響け僕らの | ナノ


▽ 24

「じゃーホルンさんにも聞こう。どんな感じ?」

「死亡フラグまじやべえって感じ」

「えっ?」


俯く少林くん、どこか苦い顔の守、そして遠い目でフッ…と笑った堀っち。待って何これ聞くの怖い。



「それがね、まず根本的に問題があったりあったりあったり…ふふふふ…」


トロンボーン達を走りに行かせたあと、さあ次はホルンだと向き直ったらこれだ。問題あったりあったりあったりって問題しかないじゃないか。

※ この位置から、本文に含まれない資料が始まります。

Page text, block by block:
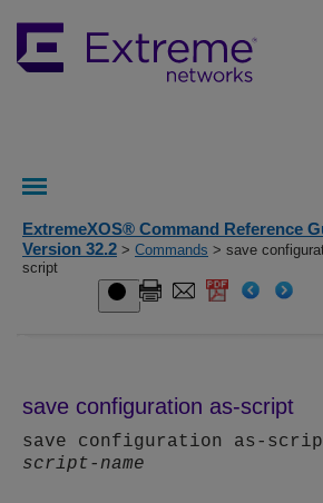
ExtremeXOS® Command Reference
Version 32.2 > Commands > save
script
save configuration as-script
save configuration as-
script-name
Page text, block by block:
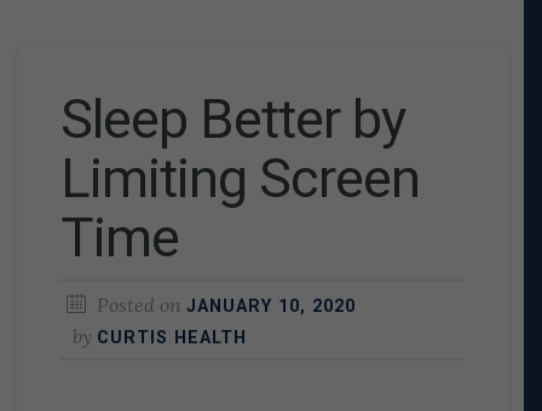
Sleep Better by
Limiting Screen
Time
Posted on JANUARY 10, 2020
by CURTIS HEALTH
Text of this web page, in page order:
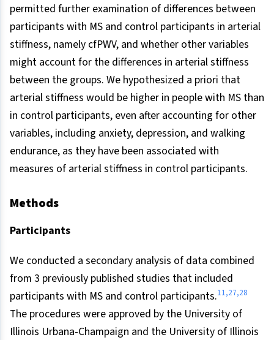
permitted further examination of differences between
participants with MS and control participants in arterial
stiffness, namely cfPWV, and whether other variables
might account for the differences in arterial stiffness
between the groups. We hypothesized a priori that
arterial stiffness would be higher in people with MS than
in control participants, even after accounting for other
variables, including anxiety, depression, and walking
endurance, as they have been associated with
measures of arterial stiffness in control participants.
Methods
Participants
We conducted a secondary analysis of data combined
from 3 previously published studies that included
participants with MS and control participants.11,27,28
The procedures were approved by the University of
Illinois Urbana-Champaign and the University of Illinois
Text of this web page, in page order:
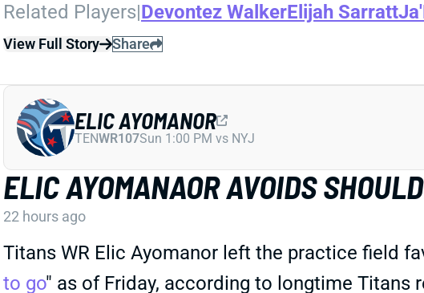
Related Players|Devontez WalkerElijah Sarratt
View Full Story Share
ELIC AYOMANAOR AVOIDS
22 hours ago
Titans WR Elic Ayomanor left the practice field
to go" as of Friday, according to longtime Titans
ELIC AYOMANOR
TENWR107Sun 1:00 PM vs NYJ
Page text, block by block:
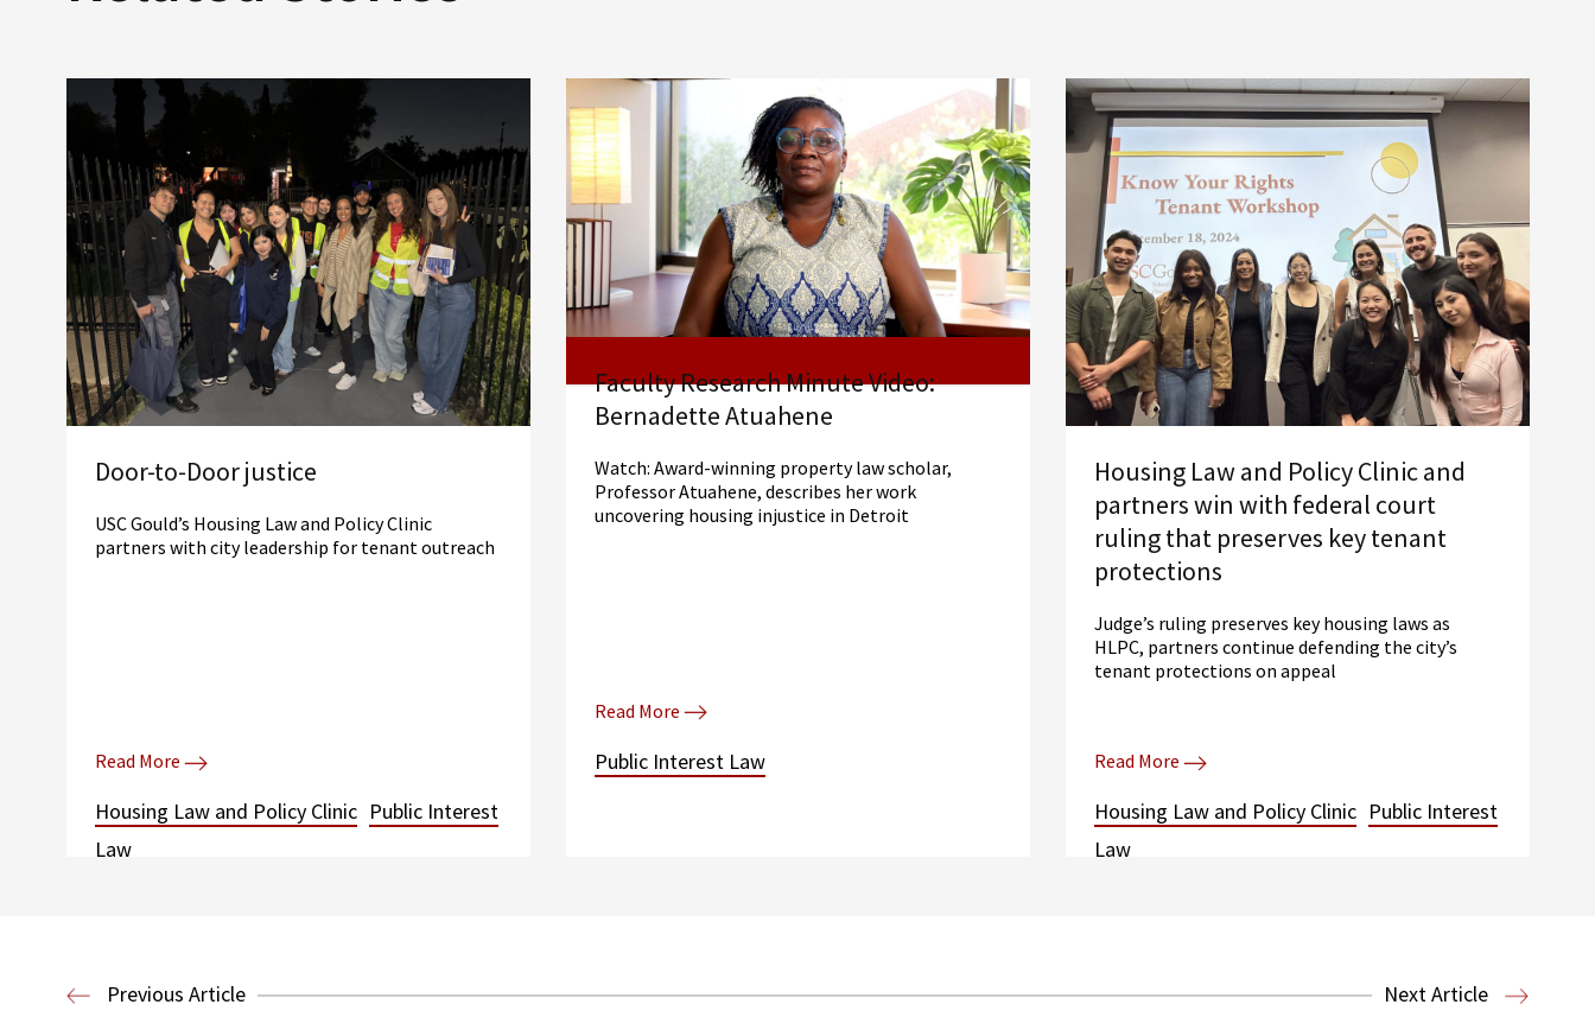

遠い目をしたまま笑っているのは、通称堀っちこと堀瑠衣さん。帰宅部である彼女はこの前僕が女の子達を追っ払った際に助っ人を申し出てくれた人で、やっぱ何かしら部活をやろうかと考えていたところだったらしく、顧問が戻ってきたら正式に入部してくれるらしい。やったね!…じゃなくて!


「えーと、根本的な問題ってなんぞや?」

「あー…その、ごめん」

「?」

「…なんかさっぱり覚えられない!」

「はい?」

「そう、そうなのー。頑張ってるのはわかるんだけど、ね…!」

「…あの、話が見えないんですけど」


++++


要するに、だ。


「守は指使いが覚えきれない。少林くんは音を支えきれない。堀っちは低音が鳴りきらない。で、それらの理由で譜読みはだいたい出来てるのに吹けない」

「…」

「加えて、なんか指で動かして音変えるとこ、えーと、レバーだっけ?が動きにくかったりで、いまいち楽器の調子が良くないと」

「ざっとそんな感じです」

「…………」


やっべぇ、重症だ。

合奏まで残り1時間で全部どうにかする?…流石に無理かなー!うん!だけどやるしかないっつーかやらないよりはましだ!と、思う!
……どうしよう明るい未来が見えない…!

膝をついて嘆きたくなったのをぐっと我慢し、ひとまずできることから手をつけようと決意した。やるだけやってみよう。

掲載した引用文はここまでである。